As it stands, however, the results hardly matter. Such a complicated psychological phenomenon as response to stereotypes tested by an insignificant number of people by a basically unknown math test with no effort to select a representative cross-section of some particular group?
I’m not that worried about judging the individuals. But would, for example, I stake millions of dollars on some policy that depended on this study being right? Noooo.
jim,
In other words, it’s a research hypothesis not worth the effort of exploring on anything other than a no-cost convenience sample orders of magnitude too small to supply any meaningful evidence.
I was vaguely aware in my undergraduate days that Psych classes routinely had to participate in little toy “studies” like this, presumably to illustrate the basics of performing experiments on human subjects. Until I started reading this blog I honestly had no idea such trivialities were actually published as though they were legitimate research.
‘Psych classes routinely had to participate in little toy “studies” like this’
Ha, funny you say that, I was going to suggest this “research” was probably done in a single 50 minute lecture session! :)
Andrew,
Since this is true
> it’s easy to get apparently statistically significant p-values from pure noise
how do I know if my study is actually telling me something real? If I try to regularize using a prior based on the literature, that won’t help much since the literature seems to think these effects are common and large. So how do I know when to believe my own study’s results?
Anon:
High-quality data is a start. It’s tough to learn from noisy measurements. If there’s a lot of variability between people, you’ll want between-person comparisons or else you’ll need to gather lots of data. Beyond that, you can replicate your study under different conditions. “When to believe” is a continuum; the more you learn, the more you can modify your understanding.
There is a confluence of factors that effect whether or not one admits new facts / beliefs / theories into their corpus of belief. Many of which are domain and situation specific so it would be impossible to sum it all up in these short comments! That said, a very common strategy employed in good science is to make “risky predictions”* and to concoct experiments to find out whether those predictions pan out.

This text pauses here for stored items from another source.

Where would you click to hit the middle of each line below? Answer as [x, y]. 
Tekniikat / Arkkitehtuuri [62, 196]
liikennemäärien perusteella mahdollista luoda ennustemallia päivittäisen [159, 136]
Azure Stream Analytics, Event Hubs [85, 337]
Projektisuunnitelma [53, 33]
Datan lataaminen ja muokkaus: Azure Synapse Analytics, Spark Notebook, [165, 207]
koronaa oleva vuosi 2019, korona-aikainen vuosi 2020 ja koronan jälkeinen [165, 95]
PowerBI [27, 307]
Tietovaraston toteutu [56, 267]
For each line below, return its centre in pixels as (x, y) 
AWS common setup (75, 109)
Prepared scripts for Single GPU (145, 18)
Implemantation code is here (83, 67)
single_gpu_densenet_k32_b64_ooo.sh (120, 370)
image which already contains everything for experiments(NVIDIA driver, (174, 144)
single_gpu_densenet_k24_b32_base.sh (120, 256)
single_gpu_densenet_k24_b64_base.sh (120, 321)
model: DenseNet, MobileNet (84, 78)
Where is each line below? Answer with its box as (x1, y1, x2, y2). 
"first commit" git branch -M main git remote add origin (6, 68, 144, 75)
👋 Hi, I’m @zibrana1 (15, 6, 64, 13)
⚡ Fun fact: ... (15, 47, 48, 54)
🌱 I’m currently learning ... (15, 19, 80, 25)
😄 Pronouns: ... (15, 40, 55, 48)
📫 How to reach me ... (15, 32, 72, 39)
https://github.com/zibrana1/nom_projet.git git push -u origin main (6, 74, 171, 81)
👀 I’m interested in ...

As more and more “risky” predictions result in success one naturally (and rationally) starts to believe that they really have something going with the theory or whatever else they are testing.
An alternative preferred by many (most?) researchers in some fields: gathering some data for some vague reason (that has multiple paths to map to the data) and check for a direction of effect utilizing significance. Now, which one seems more persuasive to you: A) when you make risky predictions and confirm that they pan out in the lab or B) by a vague collection regime combined with a flimsy significance test for direction?
The risky part being unlikely sans the theory or whatever you are testing. Note: this is covered in great detail by the writings of Paul E. Meehl. One of his best is here and I recommend it to you: https://meehl.umn.edu/sites/meehl.umn.edu/files/files/113theoreticalrisks.pdf
Andrew:
I’ve learned a lot from your posts on psychology’s reproducibility crisis and the shoddy methods that permeate so much of the psych literature. What would you say to students who hope to become productive psych researchers without making the same mistakes as people like Cuddy, Kanazawa, and the many researchers who routinely produce papers like this one? Is a thorough schooling in stats the best preparation for hopeful future scientists? The message I’ve taken away from what I’ve learned about bad science can be summed up as “Don’t do what those guys did.” What would you add to that?